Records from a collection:
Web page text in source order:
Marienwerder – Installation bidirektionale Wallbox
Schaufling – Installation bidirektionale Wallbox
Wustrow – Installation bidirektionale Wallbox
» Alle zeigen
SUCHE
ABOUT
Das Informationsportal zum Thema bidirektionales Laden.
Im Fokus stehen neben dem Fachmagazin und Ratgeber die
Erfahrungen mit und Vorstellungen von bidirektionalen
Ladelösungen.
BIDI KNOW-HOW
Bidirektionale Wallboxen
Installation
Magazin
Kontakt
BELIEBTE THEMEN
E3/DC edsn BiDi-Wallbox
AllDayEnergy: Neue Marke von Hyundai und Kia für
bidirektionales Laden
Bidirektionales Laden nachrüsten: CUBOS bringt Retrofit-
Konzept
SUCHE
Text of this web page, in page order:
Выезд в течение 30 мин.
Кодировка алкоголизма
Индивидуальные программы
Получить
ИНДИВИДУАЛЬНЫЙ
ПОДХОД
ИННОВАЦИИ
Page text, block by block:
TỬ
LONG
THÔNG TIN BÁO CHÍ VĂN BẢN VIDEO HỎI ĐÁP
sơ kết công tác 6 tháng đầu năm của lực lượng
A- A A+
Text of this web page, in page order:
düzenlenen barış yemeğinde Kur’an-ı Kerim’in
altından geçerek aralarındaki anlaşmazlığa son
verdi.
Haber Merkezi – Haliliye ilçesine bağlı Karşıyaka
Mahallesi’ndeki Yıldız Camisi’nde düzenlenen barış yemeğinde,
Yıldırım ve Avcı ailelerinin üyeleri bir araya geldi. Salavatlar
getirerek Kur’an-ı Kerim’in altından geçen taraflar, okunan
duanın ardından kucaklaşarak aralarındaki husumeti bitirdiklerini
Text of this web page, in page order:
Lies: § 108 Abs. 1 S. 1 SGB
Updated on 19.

About this task:
Copy every record exactly as presented.

Exercise result:
Web page text in source order:
Marienwerder – Installation bidirektionale Wallbox
Schaufling – Installation bidirektionale Wallbox
Wustrow – Installation bidirektionale Wallbox
» Alle zeigen
SUCHE
ABOUT
Das Informationsportal zum Thema bidirektionales Laden.
Im Fokus stehen neben dem Fachmagazin und Ratgeber die
Erfahrungen mit und Vorstellungen von bidirektionalen
Ladelösungen.
BIDI KNOW-HOW
Bidirektionale Wallboxen
Installation
Magazin
Kontakt
BELIEBTE THEMEN
E3/DC edsn BiDi-Wallbox
AllDayEnergy: Neue Marke von Hyundai und Kia für
bidirektionales Laden
Bidirektionales Laden nachrüsten: CUBOS bringt Retrofit-
Konzept
SUCHE
Text of this web page, in page order:
Выезд в течение 30 мин.
Кодировка алкоголизма
Индивидуальные программы
Получить
ИНДИВИДУАЛЬНЫЙ
ПОДХОД
ИННОВАЦИИ
Page text, block by block:
TỬ
LONG
THÔNG TIN BÁO CHÍ VĂN BẢN VIDEO HỎI ĐÁP
sơ kết công tác 6 tháng đầu năm của lực lượng
A- A A+
Text of this web page, in page order:
düzenlenen barış yemeğinde Kur’an-ı Kerim’in
altından geçerek aralarındaki anlaşmazlığa son
verdi.
Haber Merkezi – Haliliye ilçesine bağlı Karşıyaka
Mahallesi’ndeki Yıldız Camisi’nde düzenlenen barış yemeğinde,
Yıldırım ve Avcı ailelerinin üyeleri bir araya geldi. Salavatlar
getirerek Kur’an-ı Kerim’in altından geçen taraflar, okunan
duanın ardından kucaklaşarak aralarındaki husumeti bitirdiklerini
Text of this web page, in page order:
Lies: § 108 Abs. 1 S. 1 SGB
Updated on 19.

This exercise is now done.